Polecats and Pandemics

Me on day 5 of self-quarantine

This week was a bit rocky, considering everything that’s currently happening on campus and in the world, but we somehow managed to make it work. Our screening this week, Valerie and Her Week of Wonders (1970), was by far the highlight of my week, a sort of escapism that I didn’t know I needed.

Czech film expert, Peter Hames.

The entire film felt like a trip–unearthly from start to finish. I would like to start off by speaking about the mise-en-scène of the film. Perhaps it’s the fact that it was impossible to follow the plot, but the entire film had a very heavy mannerist feel to it all, full of hyper-idealization, distorted human forms and ambiguous spaces. I had no idea where the film was set (or when) and Jana Prikryl’s “Valerie and Her Week of Wonders: Grandmother, What Big Fangs You Have!” explains the reason behind this beautifully, staying:

“Aside from the folkloric nub of the story—in which a thirteen-year-old girl is initiated into the perilous world of adult desire—little about this fantasia reflects its time and place. Maybe that’s why, over the last forty-five years, it has peeled off from its historical moment and been embraced by foreign audiences, who have kept it in circulation because of how irresistibly it combines some very soft-core delights with the trappings of horror. “

Jana Prikryl

More so, I was totally enamored by the set designs, especially Valerie’s white room:

Something that was incredibly interesting to me, was the intersection of so many different genres–fantasy, horror and soft-core (everything you need for a bomb coming-of-age film). In the late ’60s, other directors were starting to play around with the intersection of horror and sex, like in Roman Polanski’s ‘delightfully sardonic’ The Fearless Vampire Killers (1967), and in Ingmar Bergman’s Hour of the Wolf (1968).

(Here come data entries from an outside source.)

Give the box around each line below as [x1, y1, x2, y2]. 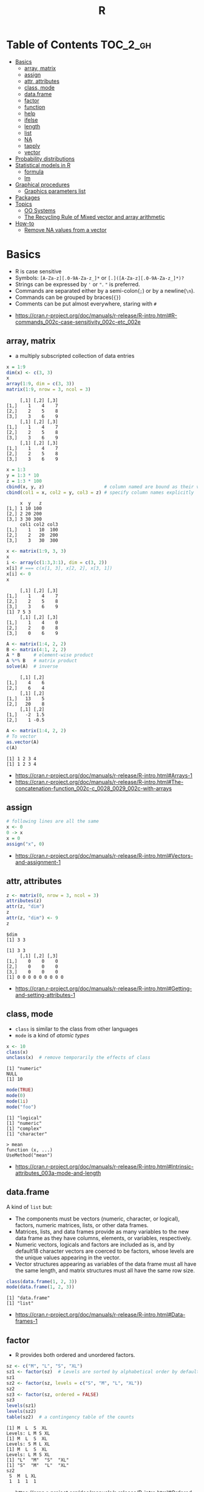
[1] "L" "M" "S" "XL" [6, 1457, 69, 1463]
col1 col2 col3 [19, 522, 59, 528]
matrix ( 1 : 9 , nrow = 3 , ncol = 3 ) [6, 387, 91, 393]
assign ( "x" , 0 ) [6, 841, 45, 847]
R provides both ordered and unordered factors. [15, 1351, 135, 1359]
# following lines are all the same [6, 818, 99, 825]
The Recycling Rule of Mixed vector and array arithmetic [24, 213, 165, 220]
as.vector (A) [6, 739, 39, 745]
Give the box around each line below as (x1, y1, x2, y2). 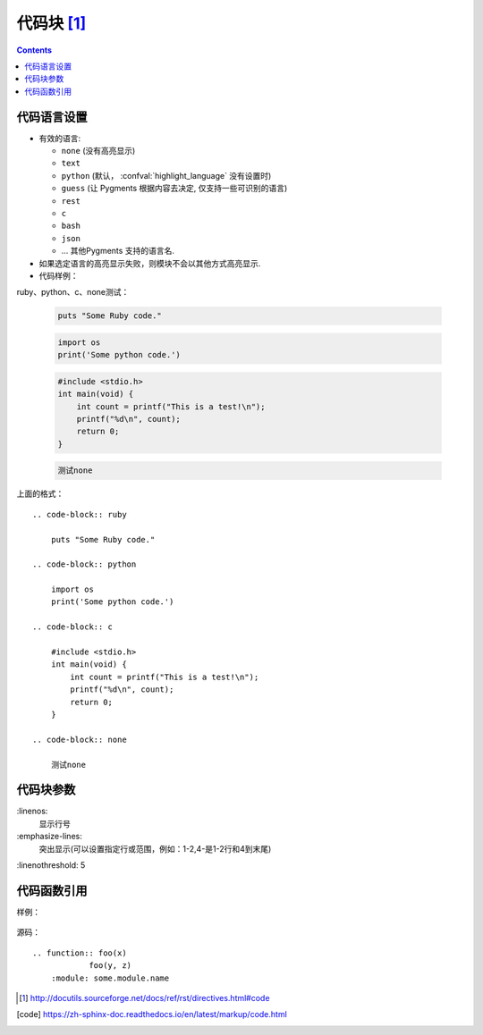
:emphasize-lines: (16, 831, 82, 842)
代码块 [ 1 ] (16, 13, 87, 33)
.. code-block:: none (32, 734, 127, 745)
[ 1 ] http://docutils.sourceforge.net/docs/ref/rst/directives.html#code (19, 992, 270, 1003)
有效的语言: (38, 132, 81, 143)
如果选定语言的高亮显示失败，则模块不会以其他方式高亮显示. (38, 257, 261, 268)
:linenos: (16, 805, 48, 817)
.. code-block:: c (32, 622, 114, 632)
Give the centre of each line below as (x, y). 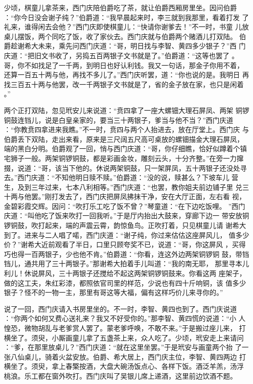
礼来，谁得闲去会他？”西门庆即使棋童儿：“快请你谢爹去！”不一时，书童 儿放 (126, 27)
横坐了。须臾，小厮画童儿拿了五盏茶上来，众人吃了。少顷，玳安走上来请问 (124, 337)
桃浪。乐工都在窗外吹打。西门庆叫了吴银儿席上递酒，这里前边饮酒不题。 (120, 375)
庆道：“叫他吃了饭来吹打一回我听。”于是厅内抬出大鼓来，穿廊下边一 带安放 (123, 215)
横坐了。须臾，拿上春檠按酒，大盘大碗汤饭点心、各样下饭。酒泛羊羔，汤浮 (124, 366)
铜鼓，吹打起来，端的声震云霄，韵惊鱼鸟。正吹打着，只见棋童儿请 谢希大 (128, 225)
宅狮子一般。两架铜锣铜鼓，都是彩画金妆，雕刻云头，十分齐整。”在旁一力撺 (124, 158)
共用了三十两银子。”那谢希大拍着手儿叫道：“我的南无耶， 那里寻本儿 (140, 263)
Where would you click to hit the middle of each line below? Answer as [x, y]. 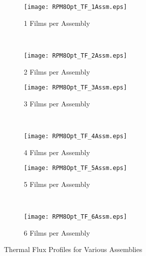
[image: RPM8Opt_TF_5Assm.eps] [75, 168]
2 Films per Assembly [57, 71]
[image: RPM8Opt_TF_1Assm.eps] [75, 7]
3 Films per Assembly [57, 103]
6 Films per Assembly [57, 232]
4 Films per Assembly [57, 152]
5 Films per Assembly [57, 184]
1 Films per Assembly [57, 23]
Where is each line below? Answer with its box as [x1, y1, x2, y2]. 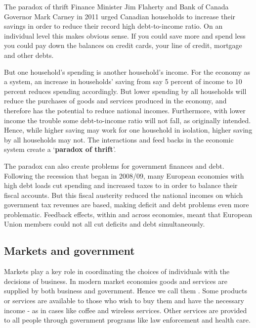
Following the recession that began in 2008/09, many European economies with [4, 170, 244, 181]
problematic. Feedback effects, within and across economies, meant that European [4, 209, 253, 219]
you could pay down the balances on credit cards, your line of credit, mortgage [4, 40, 242, 50]
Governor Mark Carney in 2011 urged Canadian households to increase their [4, 11, 236, 21]
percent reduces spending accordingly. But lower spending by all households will [4, 86, 247, 96]
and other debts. [4, 49, 54, 60]
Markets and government [4, 243, 135, 258]
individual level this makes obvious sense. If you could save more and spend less [4, 30, 246, 41]
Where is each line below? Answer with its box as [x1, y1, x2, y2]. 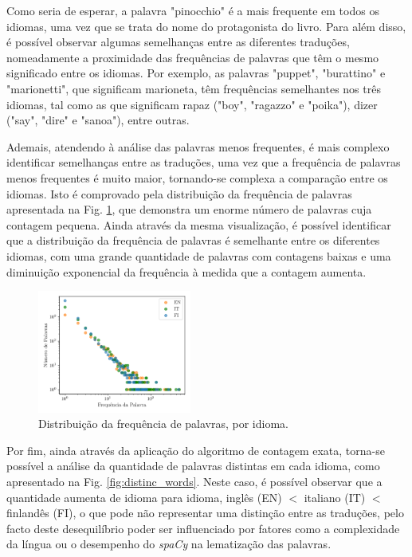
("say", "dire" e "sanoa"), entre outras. [6, 112, 190, 128]
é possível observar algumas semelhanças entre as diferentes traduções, [6, 33, 350, 50]
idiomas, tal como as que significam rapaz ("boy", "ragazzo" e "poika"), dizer [6, 96, 378, 112]
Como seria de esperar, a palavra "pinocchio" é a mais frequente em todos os [6, 2, 379, 18]
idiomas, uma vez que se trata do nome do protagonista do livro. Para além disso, [6, 18, 406, 34]
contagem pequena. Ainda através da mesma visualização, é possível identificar [6, 216, 391, 233]
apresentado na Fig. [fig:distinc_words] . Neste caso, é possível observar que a [6, 473, 383, 490]
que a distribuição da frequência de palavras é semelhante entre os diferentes [6, 232, 380, 249]
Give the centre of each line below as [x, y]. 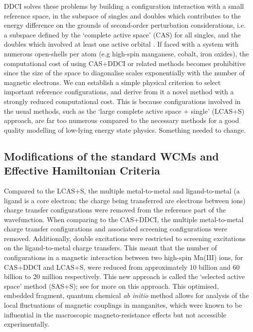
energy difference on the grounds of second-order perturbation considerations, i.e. [125, 25]
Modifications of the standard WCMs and [111, 156]
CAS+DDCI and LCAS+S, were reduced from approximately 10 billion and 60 [122, 267]
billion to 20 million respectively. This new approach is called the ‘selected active [125, 276]
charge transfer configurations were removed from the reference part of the [115, 210]
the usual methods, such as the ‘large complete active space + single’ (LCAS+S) [124, 111]
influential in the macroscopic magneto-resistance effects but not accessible [115, 314]
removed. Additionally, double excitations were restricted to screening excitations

I loved Valerie and Her Week of Wonders because it felt incredibly nostalgic to me. For some weird reason–weird because before this week, I had never watched Valerie and Her Week of Wonders–it transported me back to the really intense Sunday-blues I would get in high-school, which I would cope with by watching weird films in bed all day. A lot of the time, I associate nostalgia with surrealism and dreamlike memories, which is perhaps why Valerie and Her Week of Wonders felt so familiar. I found a quote about this film (more specifically, the surrealism in this film) which, hopefully, helps to explain what I’m trying to say:

By their very nature, surrealistic or phantasmagorical films offer little to those who fail to connect with a specific, bizarre juxtaposition of images and ideas, aimed directly at the viewer’s central nervous system. There’s not much in the way of a middle ground when it comes to such works—one is either delighted and transfixed or bored to tears. 

Mike D’Angelo

While this has not been my favorite screening of the semester, this film was by far one of the most beautiful films I have ever seen. The whole film looked like a dream.

1 thought on “Polecats and Pandemics

  1. jaylincard's avatarjaylincard

    I cannot get over how clever your title is, props for that. But my favorite part of your blog is where you connect surrealist movies to a sense of nostalgia. It’s not a connection I would have made on my own, just because I don’t tend to watch a lot of surreal movies, but now that you said it I just can’t get it out of my mind. I feel like it’s true, and that the general feelings I had about the movie are based in some sense of sentiment. Even just by comparing this movie to Alice in Wonderland (easy, because it’s already been done for us) I realize that there is an underlying sort of nostalgia experienced with both of them, but I never would have been able to name the vibe it was giving off before now.